# One for LOLCATS...



## LousKoonz (Feb 9, 2008)

Bless him LOL!! xx


----------



## jacko (Apr 16, 2008)

LOL.. thats really cute.. also have some of that pillow...


----------



## Toby & Darwin (May 26, 2008)

Awww that is so cute 
xx


----------



## Jen26 (Apr 22, 2008)

Oh bless!

Is that a giddy kipper, i bought my cats one for christmas they shredded it in under an hour


----------



## LousKoonz (Feb 9, 2008)

jens4cats said:


> Oh bless!
> 
> Is that a giddy kipper, i bought my cats one for christmas they shredded it in under an hour


Cat nip one from PAH, thats all i know xx Cats/Kittens already wrecked one, that ones a week old and everyones behaving at present lol xx

well apart from Max as it was bought for Storm but he's claimed it LOL xx


----------



## bee112 (Apr 12, 2008)

LOL thats cute!
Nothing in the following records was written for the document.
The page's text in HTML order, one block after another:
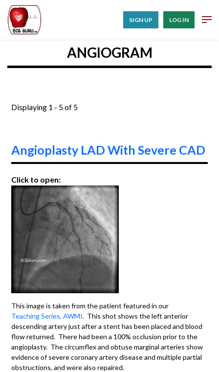
SIGN UP LOG IN
ANGIOGRAM
Displaying 1 - 5 of 5
Angioplasty LAD With Severe CAD
Click to open:
This image is taken from the patient featured in our
Teaching Series, AWMI. This shot shows the left anterior
descending artery just after a stent has been placed and blood
flow returned. There had been a 100% occlusion prior to the
angioplasty. The circumflex and obtuse marginal arteries show
evidence of severe coronary artery disease and multiple partial
obstructions, and were also repaired.
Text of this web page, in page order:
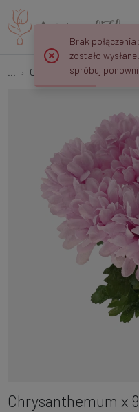
Chrysanthemums
Chrysanthemum x 9
Brak
zostało
spróbuj
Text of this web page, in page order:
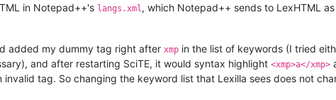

My 2 dont seem bothered with Catnip


----------



## lymorelynn (Oct 4, 2008)

That's cute lol. Did you send it in to lolcats?


----------



## twinkles (Aug 8, 2008)

Sam has a big kipper waiting at his forever home  lol


----------



## LousKoonz (Feb 9, 2008)

lymorelynn said:


> That's cute lol. Did you send it in to lolcats?


No i haven't yet lol xx

a friend of mine suggested the caption...

" i likes my fiiish fresh so i iz checking for heartbeat" pmsl xx

don't know which suits it better?? xx

Amy - i'll put a box of Hi-life on it that Sam wrecks that in the first week - he killed the other one well and truly LOL  xx


----------



## happysaz133 (Jun 5, 2008)

That is just so cute.


----------



## Guest (Oct 8, 2008)

LousKoonz said:


> No i haven't yet lol xx
> 
> a friend of mine suggested the caption...
> 
> ...


i prefer the * i likezz myz fishz fresh one 

pic is soooooooo cute.


----------



## Guest (Oct 9, 2008)

It is a great pic and I definately prefer the first caption!

Lou
X


----------



## colliemerles (Nov 2, 2007)

great picture,beautiful kitty,


----------